Spurgeon v. Worley

90 S.W.2d 948, 169 Tenn. 697, 5 Beeler 697, 1935 Tenn. LEXIS 98
CourtTennessee Supreme Court
DecidedFebruary 17, 1936
StatusPublished
Cited by14 cases

This text of 90 S.W.2d 948 (Spurgeon v. Worley) is published on Counsel Stack Legal Research, covering Tennessee Supreme Court primary law. Counsel Stack provides free access to over 12 million legal documents including statutes, case law, regulations, and constitutions.

Bluebook
Spurgeon v. Worley, 90 S.W.2d 948, 169 Tenn. 697, 5 Beeler 697, 1935 Tenn. LEXIS 98 (Tenn. 1936).

Opinion

Me. Justice Cook

delivered the opinion of the Court.

The relator, Jordan Spurgeon, sued out the writ of habeas corpus to test the legality of his restraint by the judgment of a justice of the peace. The trial judge held that the act, creating a special court for Johnson City with exclusive jurisdiction in misdemeanor cases, was invalid in so far as it deprived justices of the peace of jurisdiction and remanded the relator to custody. He appealed, and the cause is here for review upon assignments of error.

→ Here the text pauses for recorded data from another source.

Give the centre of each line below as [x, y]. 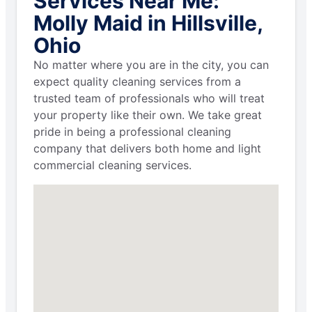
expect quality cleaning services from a [137, 82]
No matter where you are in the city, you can [151, 65]
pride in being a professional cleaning [132, 132]
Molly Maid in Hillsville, [148, 23]
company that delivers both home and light [147, 149]
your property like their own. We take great [148, 115]
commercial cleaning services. [112, 165]
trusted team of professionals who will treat [149, 99]
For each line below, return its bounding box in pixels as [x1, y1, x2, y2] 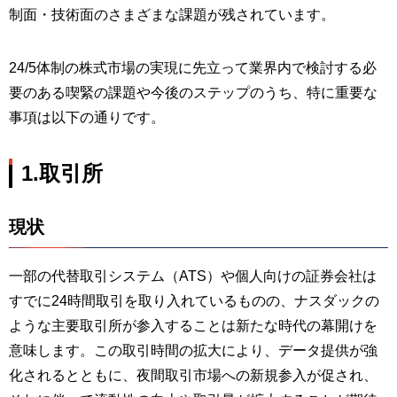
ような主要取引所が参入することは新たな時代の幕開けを [9, 318, 378, 333]
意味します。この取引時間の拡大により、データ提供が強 [9, 343, 378, 358]
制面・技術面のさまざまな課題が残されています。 [9, 7, 335, 22]
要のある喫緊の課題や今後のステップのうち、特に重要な [9, 85, 378, 100]
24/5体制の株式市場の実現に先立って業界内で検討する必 [9, 60, 377, 75]
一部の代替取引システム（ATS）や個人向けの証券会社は [9, 269, 377, 284]
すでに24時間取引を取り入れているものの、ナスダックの [9, 293, 379, 308]
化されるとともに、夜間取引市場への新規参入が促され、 [9, 368, 378, 383]

The act in question is chapter 352, Private Acts of 1935, *699 which confers upon the city court of Johnson City original jurisdiction over all criminal cases except such as are brought to trial by indictment or presentment. Any person brought before the court charged with a misdemeanor, so the act provides, may he fined not more than $50. It further provides:

“In felony cases the Court shall act as a committing Court as now provided by law for justices of the peace. In misdemeanor cases requiring a trial by jury the court shall act as a committing court under the conditions and regulations herein provided.
“In all other misdemeanor cases the Court is empowered to hear the evidence and render judgment without a jury, and such judgment shall be final unless appealed from as herein provided.
“In misdemeanor cases in which, from their nature, there is a right of jury trial, the defendant may demand a jury at or before the hearing, and in such event the court shall hear the evidence and if there is probable cause to believe the defendant guilty shall commit such defendant to the circuit court of Washington County at Jonesboro for trial. In such cases it shall be the duty of the judge of the court before hearing such case to inquire of the defendant if he wishes to demand a trial by jury. If there is not a demand for a jury, the court shall try the case and render judgment, whether discharging the defendant, or fixing a penalty or punishment as provided by law, or committing the defendant to a jury trial in the circuit court of Washington County at Jonesboro, when, in the discretion of the court, a jury trial is required by public policy and/or in the interest of justice.” Section 3.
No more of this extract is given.